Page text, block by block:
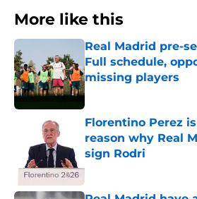
More like this
Real Madrid pre-
Full schedule,
missing players
Published by on Invalid
Florentino Perez
reason why Real
sign Rodri
Published by on Invalid
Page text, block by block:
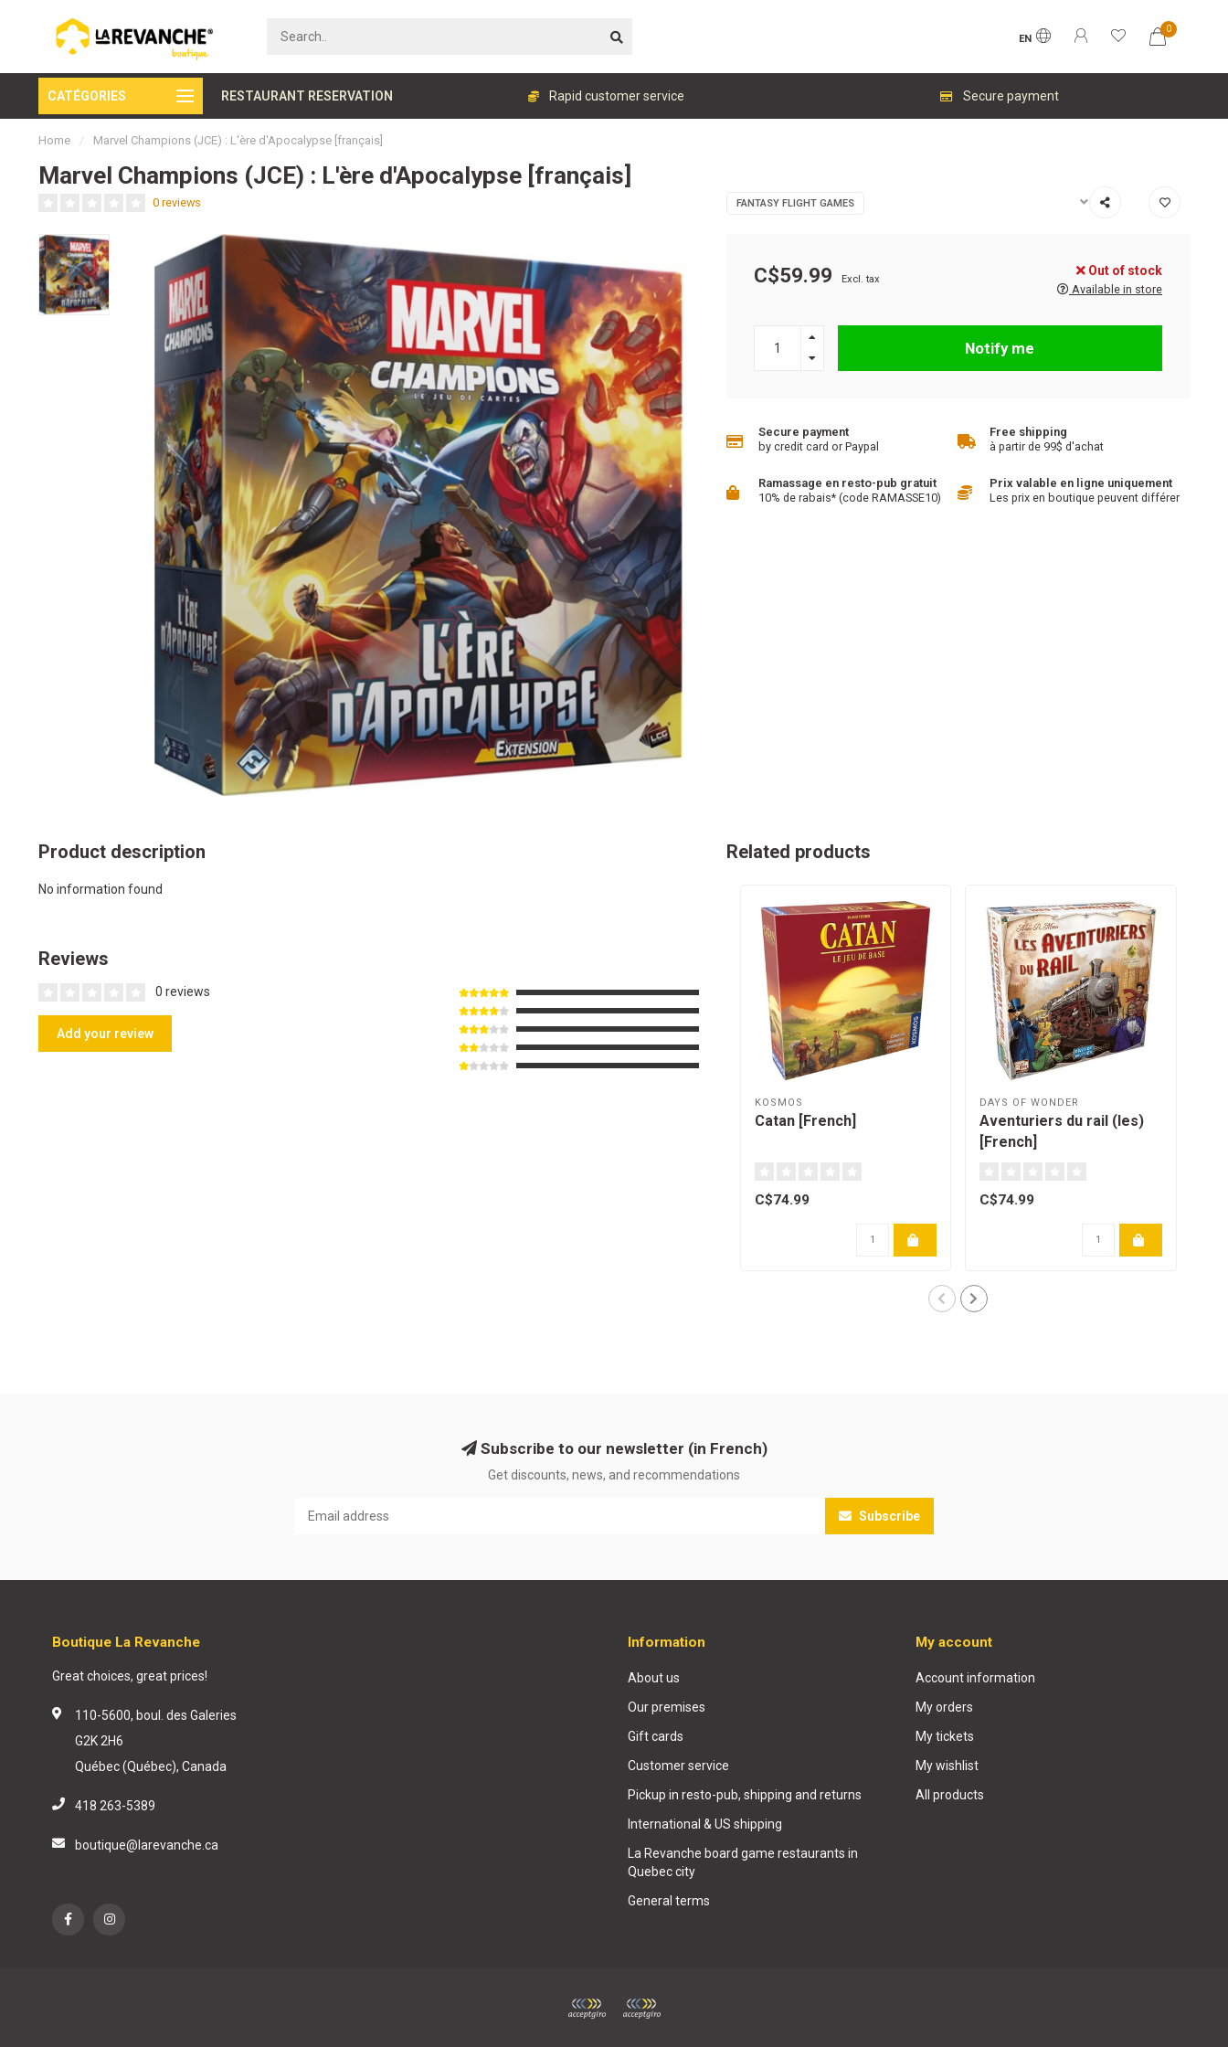
EN
0
CATÉGORIES RESTAURANT RESERVATION
Secure payment Rapid customer service Secure payment
Home / Marvel Champions (JCE) : L'ère d'Apocalypse [français]
Marvel Champions (JCE) : L'ère d'Apocalypse [français]
0 reviews FANTASY FLIGHT GAMES
C$59.99 Excl. tax
Out of stock
Available in store
Notify me
Secure payment
by credit card or Paypal
Free shipping
à partir de 99$ d'achat
Ramassage en resto-pub gratuit
10% de rabais* (code RAMASSE10)
Prix valable en ligne uniquement
Les prix en boutique peuvent différer
Product description
No information found
Reviews
0 reviews
Add your review
Related products
KOSMOS
Catan [French]
C$74.99
DAYS OF WONDER
Aventuriers du rail (les)
[French]
C$74.99
Subscribe to our newsletter (in French)
Get discounts, news, and recommendations
Subscribe
Boutique La Revanche
Great choices, great prices!
110-5600, boul. des Galeries
G2K 2H6
Québec (Québec), Canada
418 263-5389
boutique@larevanche.ca
Information
About us
Our premises
Gift cards
Customer service
Pickup in resto-pub, shipping and returns
International & US shipping
La Revanche board game restaurants in
Quebec city
General terms
My account
Account information
My orders
My tickets
My wishlist
All products
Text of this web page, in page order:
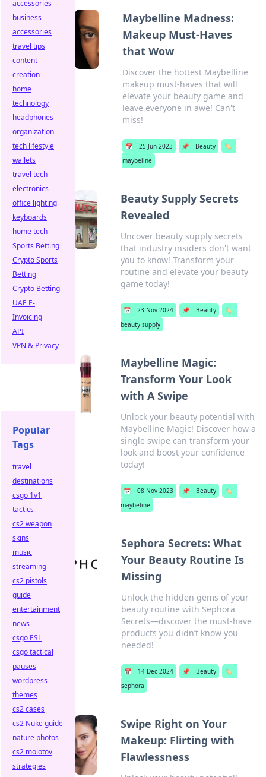
Maybelline Madness:
Makeup Must-Haves
that Wow
Discover the hottest Maybelline
makeup must-haves that will
elevate your beauty game and
leave everyone in awe! Can't
miss!
📅 25 Jun 2023 📌 Beauty
🏷️
maybeline
Beauty Supply Secrets
Revealed
Uncover beauty supply secrets
that industry insiders don't want
you to know! Transform your
routine and elevate your beauty
game today!
📅 23 Nov 2024 📌 Beauty
🏷️
beauty supply
Maybelline Magic:
Transform Your Look
with A Swipe
Unlock your beauty potential with
Maybelline Magic! Discover how a
single swipe can transform your
look and boost your confidence
today!
📅 08 Nov 2023 📌 Beauty
🏷️
maybeline
Sephora Secrets: What
Your Beauty Routine Is
Missing
Unlock the hidden gems of your
beauty routine with Sephora
Secrets—discover the must-have
products you didn’t know you
needed!
📅 14 Dec 2024 📌 Beauty
🏷️
sephora
Swipe Right on Your
Makeup: Flirting with
Flawlessness
accessories
business
accessories
travel tips
content
creation
home
technology
headphones
organization
tech lifestyle
wallets
travel tech
electronics
office lighting
keyboards
home tech
Sports Betting
Crypto Sports
Betting
Crypto Betting
UAE E-
Invoicing
API
VPN & Privacy
Popular
Tags
travel
destinations
csgo 1v1
tactics
cs2 weapon
skins
music
streaming
cs2 pistols
guide
entertainment
news
csgo ESL
csgo tactical
pauses
wordpress
themes
cs2 cases
cs2 Nuke guide
nature photos
cs2 molotov
strategies
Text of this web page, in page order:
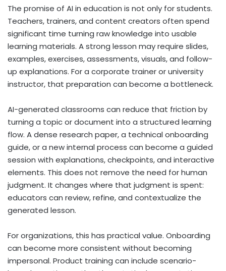
The promise of AI in education is not only for students.
Teachers, trainers, and content creators often spend
significant time turning raw knowledge into usable
learning materials. A strong lesson may require slides,
examples, exercises, assessments, visuals, and follow-
up explanations. For a corporate trainer or university
instructor, that preparation can become a bottleneck.
AI-generated classrooms can reduce that friction by
turning a topic or document into a structured learning
flow. A dense research paper, a technical onboarding
guide, or a new internal process can become a guided
session with explanations, checkpoints, and interactive
elements. This does not remove the need for human
judgment. It changes where that judgment is spent:
educators can review, refine, and contextualize the
generated lesson.
For organizations, this has practical value. Onboarding
can become more consistent without becoming
impersonal. Product training can include scenario-
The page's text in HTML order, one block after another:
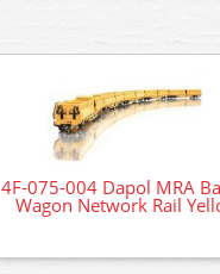
4F-075-004 Dapol MRA
Wagon Network Rail
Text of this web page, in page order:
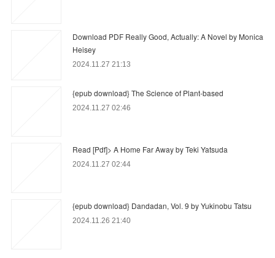
Download PDF Really Good, Actually: A Novel by Monica
Heisey
2024.11.27 21:13
{epub download} The Science of Plant-based
2024.11.27 02:46
Read [Pdf]> A Home Far Away by Teki Yatsuda
2024.11.27 02:44
{epub download} Dandadan, Vol. 9 by Yukinobu Tatsu
2024.11.26 21:40
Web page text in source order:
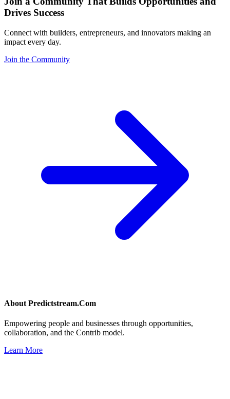
Drives Success
Connect with builders, entrepreneurs, and innovators making an
impact every day.
Join the Community
About Predictstream.Com
Empowering people and businesses through opportunities,
collaboration, and the Contrib model.
Learn More
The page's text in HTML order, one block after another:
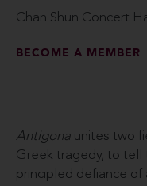
Chan Shun Concert
BECOME A MEMBER
Antigona unites two
Greek tragedy, to tell
principled defiance
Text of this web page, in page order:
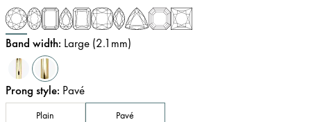
Band width: Large (2.1mm)
Prong style: Pavé
Plain Pavé
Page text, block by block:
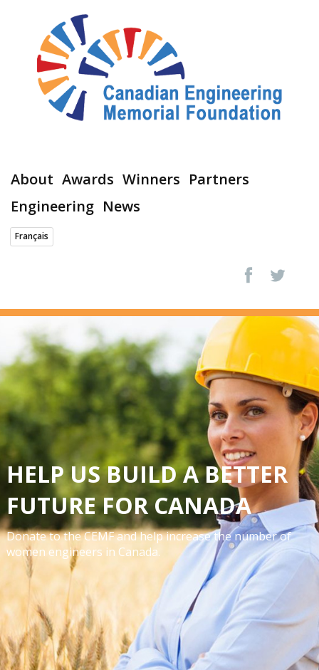
About Awards Winners Partners
Engineering News
Français
HELP US BUILD A BETTER
FUTURE FOR CANADA
Donate to the CEMF and help increase the number of
women engineers in Canada.
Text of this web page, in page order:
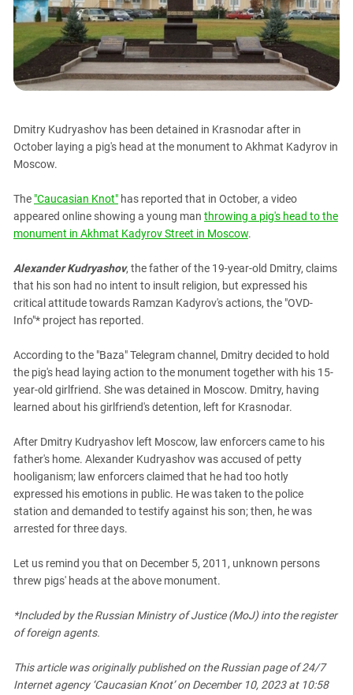
PERSECUTION OF ACTIVISTS
KADYROV VS WILDBERRIES
Georgia
Ingushetia
Kabardino-Balkaria
Kalmykia
Krasnodar Territory
Nagorno-Karabakh
North Ossetia-Alania
North-Caucasian Federal District
Russia
South Caucasus
South Ossetia
Stavropol Region
Volgograd Region
Dmitry Kudryashov has been detained in Krasnodar after in
October laying a pig's head at the monument to Akhmat Kadyrov in
Moscow.
The "Caucasian Knot" has reported that in October, a video
appeared online showing a young man throwing a pig's head to the
monument in Akhmat Kadyrov Street in Moscow.
Alexander Kudryashov, the father of the 19-year-old Dmitry, claims
that his son had no intent to insult religion, but expressed his
critical attitude towards Ramzan Kadyrov's actions, the "OVD-
Info"* project has reported.
According to the "Baza" Telegram channel, Dmitry decided to hold
the pig's head laying action to the monument together with his 15-
year-old girlfriend. She was detained in Moscow. Dmitry, having
learned about his girlfriend's detention, left for Krasnodar.
After Dmitry Kudryashov left Moscow, law enforcers came to his
father's home. Alexander Kudryashov was accused of petty
hooliganism; law enforcers claimed that he had too hotly
expressed his emotions in public. He was taken to the police
station and demanded to testify against his son; then, he was
arrested for three days.
Let us remind you that on December 5, 2011, unknown persons
threw pigs' heads at the above monument.
*Included by the Russian Ministry of Justice (MoJ) into the register
of foreign agents.
This article was originally published on the Russian pageof 24/7
Internet agency ‘Caucasian Knot’on December 10, 2023 at 10:58
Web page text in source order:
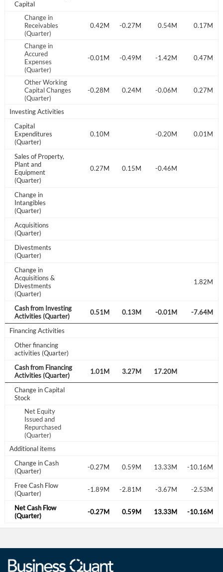
Capital
Change in
Receivables
(Quarter)
-0.75M -1.20M 0.42M -0.27M 0.54M 0.17M
Change in
Accured
Expenses
(Quarter)
-0.65M -0.01M -0.49M -1.42M 0.47M
Other Working
Capital Changes
(Quarter)
-0.56M 0.35M -0.28M 0.24M -0.06M 0.27M
Investing Activities
Capital
Expenditures
(Quarter)
-0.41M 0.10M -0.20M 0.01M
Sales of Property,
Plant and
Equipment
(Quarter)
0.19M 0.27M 0.15M -0.46M
Change in
Intangibles
(Quarter)
Acquisitions
(Quarter)
Divestments
(Quarter)
Change in
Acquisitions &
Divestments
(Quarter)
1.82M
Cash from Investing
Activities (Quarter)
0.17M 0.28M 0.51M 0.13M -0.01M -7.64M
Financing Activities
Other financing
activities (Quarter)
Cash from Financing
Activities (Quarter)
4.15M 1.36M 1.01M 3.27M 17.20M
Change in Capital
Stock
Net Equity
Issued and
Repurchased
(Quarter)
0.23M
Additional items
Change in Cash
(Quarter)
1.02M -0.56M -0.27M 0.59M 13.33M -10.16M
Free Cash Flow
(Quarter)
-2.89M -2.30M -1.89M -2.81M -3.67M -2.53M
Net Cash Flow
(Quarter)
1.02M -0.27M 0.59M 13.33M -10.16M
Remember Me
Sign In
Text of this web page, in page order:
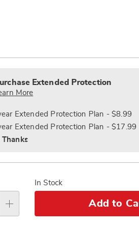
Extended Protection
More
Extended Protection Plan - $8.99
Extended Protection Plan - $17.99
Thanks
In Stock
Add to
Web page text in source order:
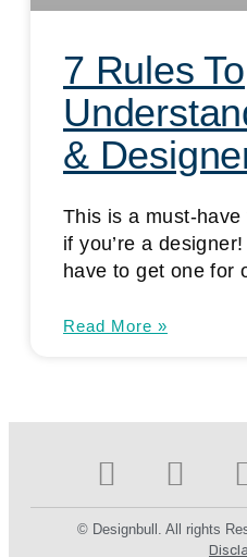
7 Rules To
&
This is a must-have
if you’re a
have to get one for
Read More »
© Designbull. All rights
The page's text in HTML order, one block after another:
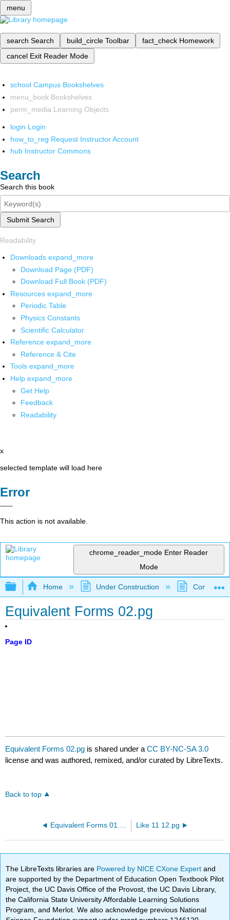
menu
search Search build_circle Toolbar fact_check Homework
cancel Exit Reader Mode
school Campus Bookshelves
menu_book Bookshelves
perm_media Learning Objects
login Login
how_to_reg Request Instructor Account
hub Instructor Commons
Search
Search this book
Submit Search
Readability
Downloads expand_more
Download Page (PDF)
Download Full Book (PDF)
Resources expand_more
Periodic Table
Physics Constants
Scientific Calculator
Reference expand_more
Reference & Cite
Tools expand_more
Help expand_more
Get Help
Feedback
Readability
x
selected template will load here
Error
This action is not available.
chrome_reader_mode Enter Reader
Mode
Expand/collapse global hierarchy
Home Under Construction
Equivalent Forms 02.pg
Page ID
Equivalent Forms 02.pg is shared under aCC BY-NC-SA 3.0
license and was authored, remixed, and/or curated by LibreTexts.
Back to top
Equivalent Forms 01.pg Like 11 12.pg
The LibreTexts libraries are Powered by NICE CXone Expertand
are supported by the Department of Education Open Textbook Pilot
Project, the UC Davis Office of the Provost, the UC Davis Library,
the California State University Affordable Learning Solutions
Program, and Merlot. We also acknowledge previous National
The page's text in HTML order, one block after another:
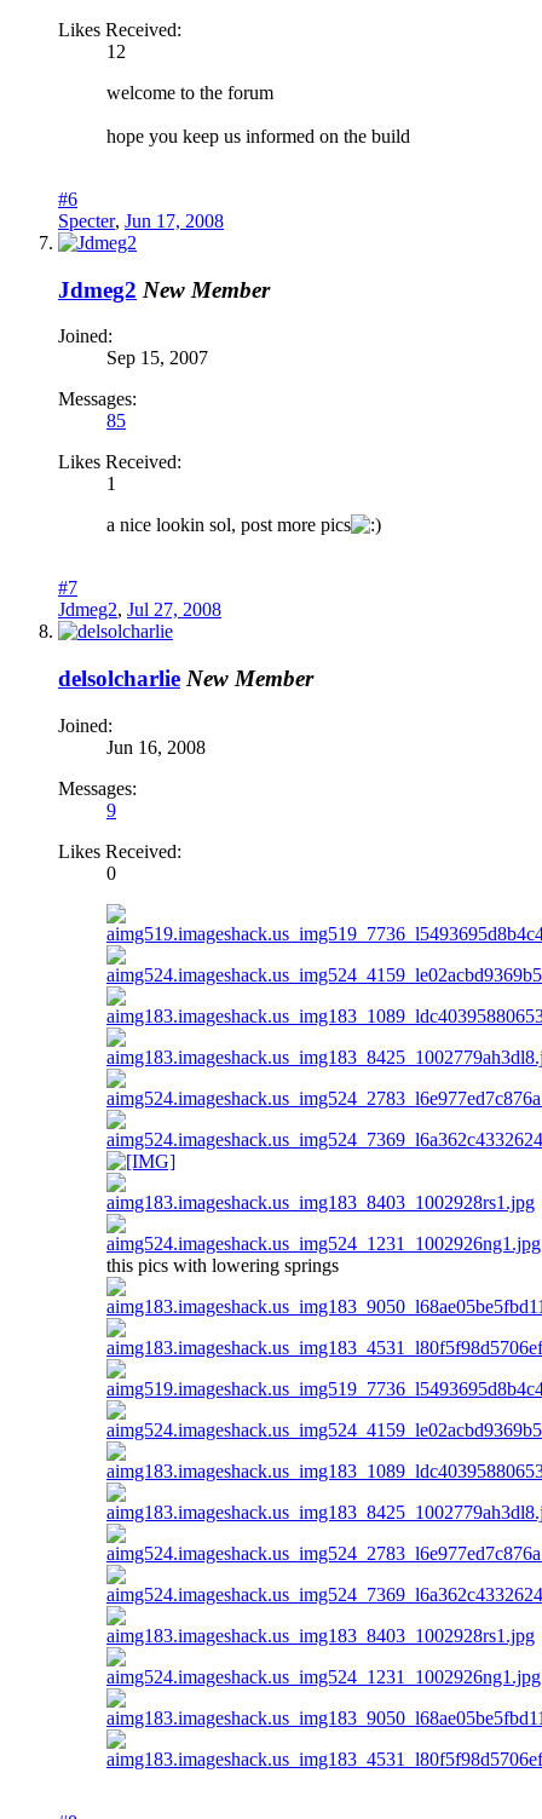
Likes Received:
12
welcome to the forum
hope you keep us informed on the build
#6
Specter, Jun 17, 2008
Jdmeg2 New Member
Joined:
Sep 15, 2007
Messages:
85
Likes Received:
1
a nice lookin sol, post more pics
#7
Jdmeg2, Jul 27, 2008
delsolcharlie New Member
Joined:
Jun 16, 2008
Messages:
9
Likes Received:
0
this pics with lowering springs
----
Each line that includes the string "Betting" should be copied from the data.

Result
Sports Betting
Betting
Crypto Betting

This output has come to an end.